В Голландии Эжену больше не пришлось побывать. В Антверпен он еще съездит. О Рубенсе он напишет еще множество слов. О Рембрандте значительно меньше. Рембрандт окажется для него родственником, которого любят, но о котором молчат.

Между тем в Лувре он виделся с Рембрандтом почти постоянно. Его католическая душа возмущалась, наверное, неказистостью сцен из евангелия — «Учениками в Эммаусе», «Милосердным самаритянином», — но разве сам он не был неказист, неуклюж, как будто нарочно неловок, разве он сам не презирал и не проклинал постоянно зловредную легкость кисти?

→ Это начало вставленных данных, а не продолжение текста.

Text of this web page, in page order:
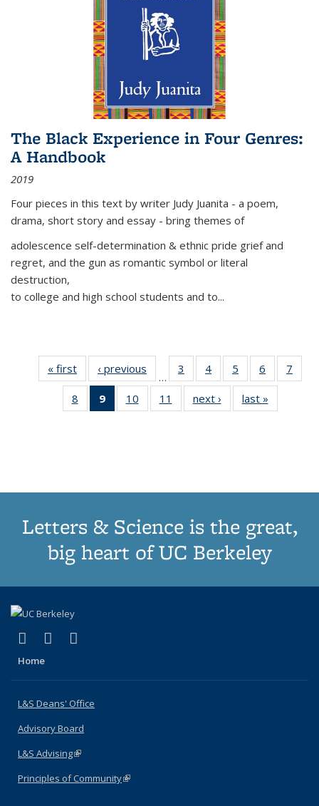
The Black Experience in Four Genres:
A Handbook
2019
Four pieces in this text by writer Judy Juanita - a poem,
drama, short story and essay - bring themes of
adolescence self-determination & ethnic pride grief and
regret, and the gun as romantic symbol or literal
destruction,
to college and high school students and to...
« first
Thumbnail
list:
Publications
‹ previous
Thumbnail
list:
Publications
…
3
of 11
Thumbnail
list:
Publications
4
of 11
Thumbnail
list:
Publications
5
of 11
Thumbnail
list:
Publications
6
of 11
Thumbnail
7
8
of 11
Thumbnail
9
of 11
Thumbnail
10
of 11
Thumbnail
11
of 11
Thumbnail
next ›
Thumbnail
list:
last »
Letters & Science is the great,
big heart of UC Berkeley
X (formerly Twitter)
(link is external)
LinkedIn
(link is external)
Home
L&S Deans' Office
Advisory Board
L&S Advising(link is external)
Principles of Community(link is external)
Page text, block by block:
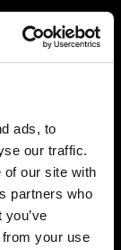
ads, to
our traffic.
of our site with
partners who
your use
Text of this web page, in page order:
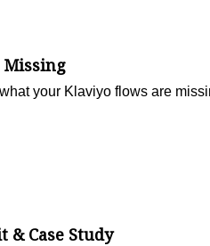
Missing
your Klaviyo flows are
Case Study
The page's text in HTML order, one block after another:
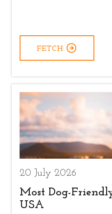
FETCH
20 July 2026
Most Dog-
USA
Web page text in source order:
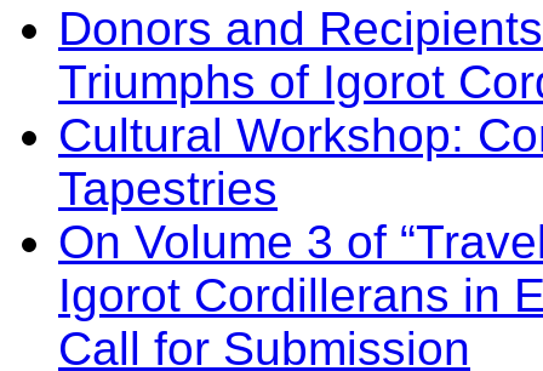
Donors and
Triumphs of Igorot
Cultural Workshop:
Tapestries
On Volume 3 of
Igorot Cordillerans in
Call for Submission
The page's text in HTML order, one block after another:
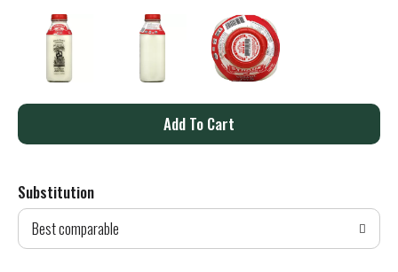
A
d
T
Substitution
Best comparable
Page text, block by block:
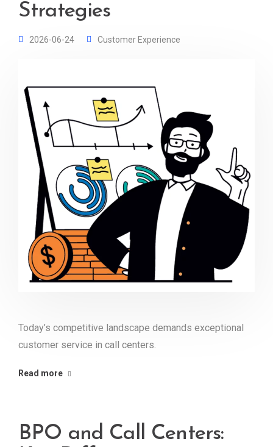
Strategies
2026-06-24 Customer Experience
Today’s competitive landscape demands exceptional
customer service in call centers.
Read more
BPO and Call Centers:
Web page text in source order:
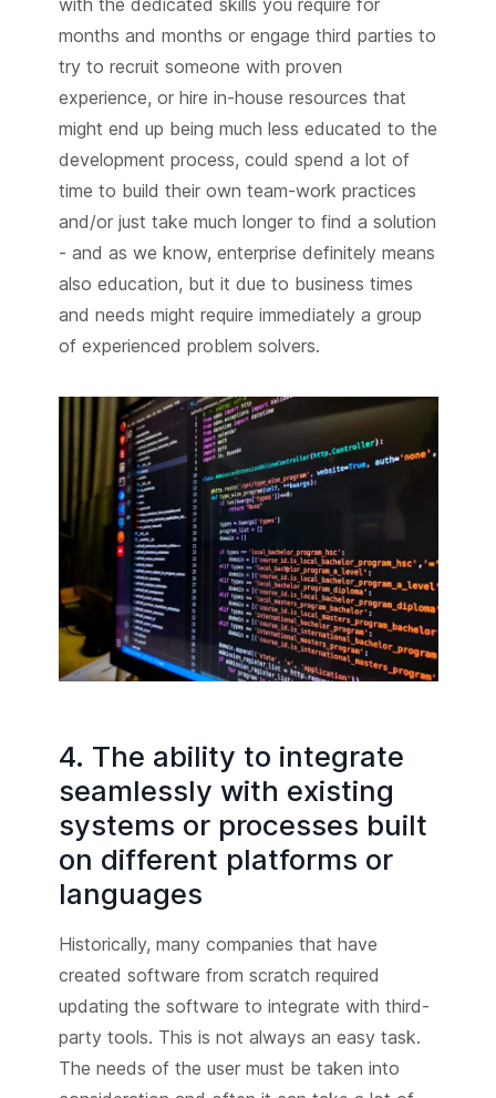
months and months or engage third parties to
try to recruit someone with proven
experience, or hire in-house resources that
might end up being much less educated to the
development process, could spend a lot of
time to build their own team-work practices
and/or just take much longer to find a solution
- and as we know, enterprise definitely means
also education, but it due to business times
and needs might require immediately a group
of experienced problem solvers.
4. The ability to integrate
seamlessly with existing
systems or processes built
on different platforms or
languages
Historically, many companies that have
created software from scratch required
updating the software to integrate with third-
party tools. This is not always an easy task.
The needs of the user must be taken into
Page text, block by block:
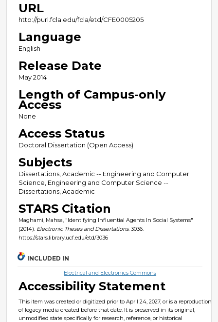
URL
http://purl.fcla.edu/fcla/etd/CFE0005205
Language
English
Release Date
May 2014
Length of Campus-only
Access
None
Access Status
Doctoral Dissertation (Open Access)
Subjects
Dissertations, Academic -- Engineering and Computer
Science, Engineering and Computer Science --
Dissertations, Academic
STARS Citation
Maghami, Mahsa, "Identifying Influential Agents In Social Systems"
(2014). Electronic Theses and Dissertations. 3036.
https://stars.library.ucf.edu/etd/3036
INCLUDED IN
Electrical and Electronics Commons
Accessibility Statement
This item was created or digitized prior to April 24, 2027, or is a reproduction
of legacy media created before that date. It is preserved in its original,
unmodified state specifically for research, reference, or historical
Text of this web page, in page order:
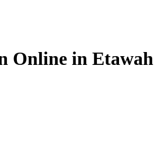
Online in Etawah
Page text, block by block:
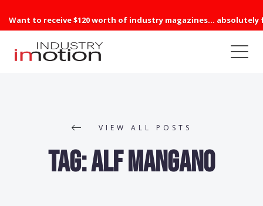
Want to receive $120 worth of industry magazines... absolutely
VIEW ALL POSTS
Tag:Alf Mangano
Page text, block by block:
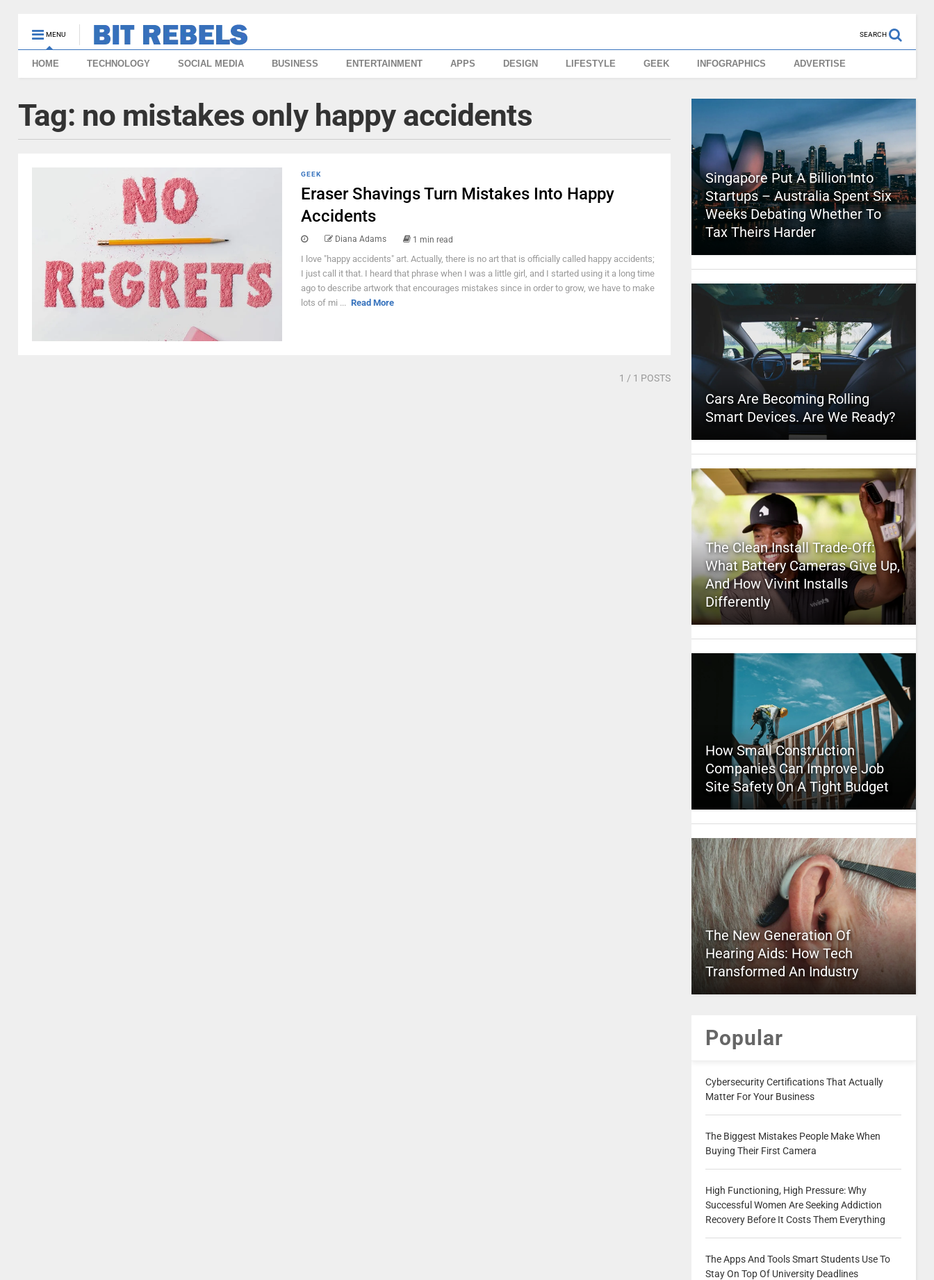
MENU SEARCH
HOME TECHNOLOGY SOCIAL MEDIA BUSINESS ENTERTAINMENT APPS DESIGN LIFESTYLE GEEK INFOGRAPHICS ADVERTISE
Tag: no mistakes only happy accidents
GEEK
Eraser Shavings Turn Mistakes Into Happy
Accidents
Diana Adams 1 min read
I love "happy accidents" art. Actually, there is no art that is officially called happy accidents;
I just call it that. I heard that phrase when I was a little girl, and I started using it a long time
ago to describe artwork that encourages mistakes since in order to grow, we have to make
lots of mi ... Read More
1 / 1 POSTS
Singapore Put A Billion Into
Startups – Australia Spent Six
Weeks Debating Whether To
Tax Theirs Harder
Cars Are Becoming Rolling
Smart Devices. Are We Ready?
The Clean Install Trade-Off:
What Battery Cameras Give Up,
And How Vivint Installs
Differently
How Small Construction
Companies Can Improve Job
Site Safety On A Tight Budget
The New Generation Of
Hearing Aids: How Tech
Transformed An Industry
Popular
Cybersecurity Certifications That Actually
Matter For Your Business
The Biggest Mistakes People Make When
Buying Their First Camera
High Functioning, High Pressure: Why
Successful Women Are Seeking Addiction
Recovery Before It Costs Them Everything
The Apps And Tools Smart Students Use To
Stay On Top Of University Deadlines

Зато проникновение этих евангельских сцен было поразительно легким, вкрадчивый мастер вливал в вас потоки этой янтарной смолы, сам такой же нищий, как и Христос, и такой же уверенный. Собственно, именно такого рода живопись только и могла преодолеть тог плащ из свинца, который приводил Эжена в отчаяние с юности.

Католическому искусству столь проникновенным быть никогда не случалось. Оно потрясало, как Рубенс, оно вселяло в душу восторг, но такого общения душ — душа и душа, душа и Христос — это искусство никогда не достигло, да оно и не стремилось к нему.

Как ни странно, Делакруа почитают во Франции последним великим католическим живописцем. Еще более странно, что это именно так. Еще в Салоне 1827 года рядом с «Сарданапалом» висел его «Христос в Гефсиманском саду».

Был ли он верующим?

«Обедал у X. Он пытался пробудить мою набожность; он-де нашел во мне совершенно подготовленную почву; в сущности это сумасшедший».

Но неверие столь же разнообразно, как вера, оно имеет множество форм. Возвращаясь от обедни однажды, он заявил: «Я рожден проповедником», — правда, религия и проповедь отнюдь не одно и то же. Однако вот его рассуждения:

«Бог ввел в мироздание дух, как одну из необходимых сил, действующих в нем; дух не является всем, как это утверждают прославленные идеалисты и платоники; но он существует, подобно электричеству и ряду других невесомых сил, воздействующих на материю.

Я создан из материи и духа: эти два элемента не могут погаснуть».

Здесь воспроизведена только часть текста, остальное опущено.